From what I gather based on articles from North Korea, the government is showing no indication of halting nuclear tests. Under Kim Jung-il, there was some room for compromise, but that’s not possible in the current state. Their determination to make the United States acknowledge their nuclear armaments has considerably strengthened from the past, and this misconception arises from North Korea overestimating its own abilities. It believes it can go all out to make the United States submit.
North Korea is hostile even toward China, which would have been unthinkable under the rule of Kim Jong-un’s father. The Korea Central News Agency has made obvious denouncements of the Chinese government, and any mention of China has been erased from television and media. The international community must recognize that Kim Jong-un’s regime is a completely different one from that of the past and renew their approach toward it. The country’s newfound confidence in its stable economy has given them an unyielding attitude to external pressure.
Won’t North Korea give in as soon as China bans crude oil exports and follows international sanctions?
To me, that seems unlikely.
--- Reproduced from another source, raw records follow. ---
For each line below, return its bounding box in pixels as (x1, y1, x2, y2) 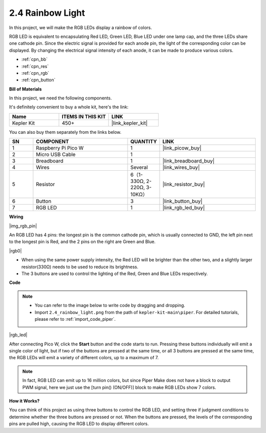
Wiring (9, 214, 24, 220)
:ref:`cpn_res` (21, 63, 49, 69)
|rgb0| (9, 247, 22, 253)
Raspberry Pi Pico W (36, 145, 84, 152)
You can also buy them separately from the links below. (9, 129, 122, 135)
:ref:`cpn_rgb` (21, 70, 49, 76)
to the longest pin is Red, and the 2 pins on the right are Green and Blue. (9, 239, 156, 245)
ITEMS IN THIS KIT (62, 113, 106, 120)

North Korea has numerous means to withstand external pressure for the long haul. Even when it becomes intolerable, North Korea will not give up its nuclear capabilities. That would mean that Kim Jong-un’s regime has collapsed.
When push comes to shove, no one knows what type of decision North Korea will make. The only people who suffer from sanctions are ordinary citizens. When that suffering becomes extreme, it may explode into indescribable disaster. That is the worst-case scenario, which is why we cannot rely on sanctions alone. As I witnessed this time as well, I doubt the embargoes are working as intended.
Then what is the solution?
The only way left is to change North Korea with the expansion of the market economy. A paradigm shift, wherein money can be used for survival, is already occurring. If the North Korean people are assured of their livelihood, there will be no reason to maintain nuclear armaments. International society needs to not only pressure North Korea, but also propose a possible vision for them. For that, I believe talks are in order.